* Task statement: Repeat every line of the data exactly; the pictures stay out.

* Records from a data collection:

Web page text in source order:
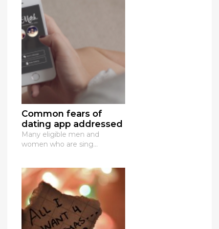
Common fears of
dating app addressed
Many eligible men and
women who are sing...
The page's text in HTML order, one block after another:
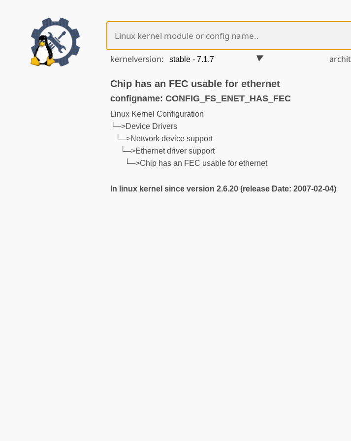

* Output for this task:
Web page text in source order:
Common fears of
dating app addressed
Many eligible men and
women who are sing...
The page's text in HTML order, one block after another:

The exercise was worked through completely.